Mit dem Notebook ging ich zu meinem Tisch und schaltete die Kamera nochmal ein.

„Fertig“, sagte ich nur.

„Du bist einen Schritt nach dem anderen gegangen und ich sehe, du bist jetzt dort, wo wir sonst immer sprechen.“

Ich nickte nur.

„Du bist erschöpft?“

Wieder nickte ich.

„Du hast einiges gemacht. Hast dir ein Outfit rausgesucht, hast Zähne geputzt, geduscht, dich angezogen und du bist aus deinem Bett raus.“

„Ja. Das war anstrengend.“

„Wie hoch ist dein Drang gerade, wieder zurück ins Bett zu gehen?“

„Ich will einfach hier sitzen bleiben.“

„Einfach sitzen bleiben, das ist in Ordnung. Es ist jetzt später Vormittag. Könntest du dir vorstellen, eine Weile außerhalb des Bettes zu bleiben heute?“

„Ja, vielleicht. Ist mir gerade eh zu weit weg.“

„Was könntest du hier am Tisch machen?“

„Ich könnte mir eine Serie ansehen, das würde mich vom Denken abhalten.“

„Hast du das in den letzten Tagen auch mal gemacht, eine Serie geschaut?“

„Nein.“ Ich hatte daran gedacht, aber es war mir zu anstrengend gewesen, das Notebook zu holen und auf dem Handy mag ich nicht gucken.

„Fällt dir noch was ein?“

„Später könnte ich hier am Tisch was essen.“

„Gut, vielleicht reicht das auch für heute. Eine Serie gucken und am Tisch zu essen. Was meinst du?“

Das reicht mir vollkommen.

Stephanie lobte nochmal meine kleinen Schritte. Dabei waren es Dinge, die sonst selbstverständlich waren, sich gerade anfühlten, als sei ich einen Marathon gelaufen. Wir machten einen neuen Termin für den nächsten Tag aus und sie versicherte mir, dass beides ok sei. Aus dem Bett oder vom Tisch aus zu sprechen.

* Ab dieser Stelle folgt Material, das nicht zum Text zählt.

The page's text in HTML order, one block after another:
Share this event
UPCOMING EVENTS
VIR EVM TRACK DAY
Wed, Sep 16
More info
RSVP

Matthias ist eine fiktive Figur, er soll dir zeigen, wie eine systemische Beratung aussehen könnte.
Lies hier mehr über ihn und meine anderen Figuren.

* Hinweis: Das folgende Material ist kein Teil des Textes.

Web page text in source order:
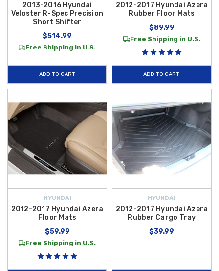
2013-2016 Hyundai
Veloster R-Spec Precision
Short Shifter
$514.99
Free Shipping in U.S.
ADD TO CART
2012-2017 Hyundai Azera
Rubber Floor Mats
$89.99
Free Shipping in U.S.
ADD TO CART
HYUNDAI
2012-2017 Hyundai Azera
Floor Mats
$59.99
Free Shipping in U.S.
HYUNDAI
2012-2017 Hyundai Azera
Rubber Cargo Tray
$39.99
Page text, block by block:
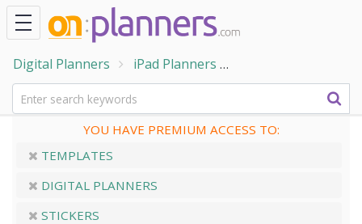
Digital Planners iPad Planners
YOU HAVE PREMIUM ACCESS TO:
TEMPLATES
DIGITAL PLANNERS
STICKERS

Während einer depressiven Episode scheinen alltägliche Dinge manchmal unmöglich. Was sonst im Alltag selbstverständlich ist, kostet unfassbar viel Kraft. Es hilft dann nicht zu sagen: „Reiß dich doch einfach mal zusammen.“ Es geht dann um ganz kleine Schritte. Das darf dann auch ganz bewusst und langsam passieren. Nahestehende Personen stehen dann oft hilflos daneben, würden gerne helfen, wissen nicht wie. Sei da, biete deine Gesellschaft und Unterstützung an. Akzeptiere, falls dies unerwünscht ist. Übe keinen Zwang aus, erwarte nicht zu viel.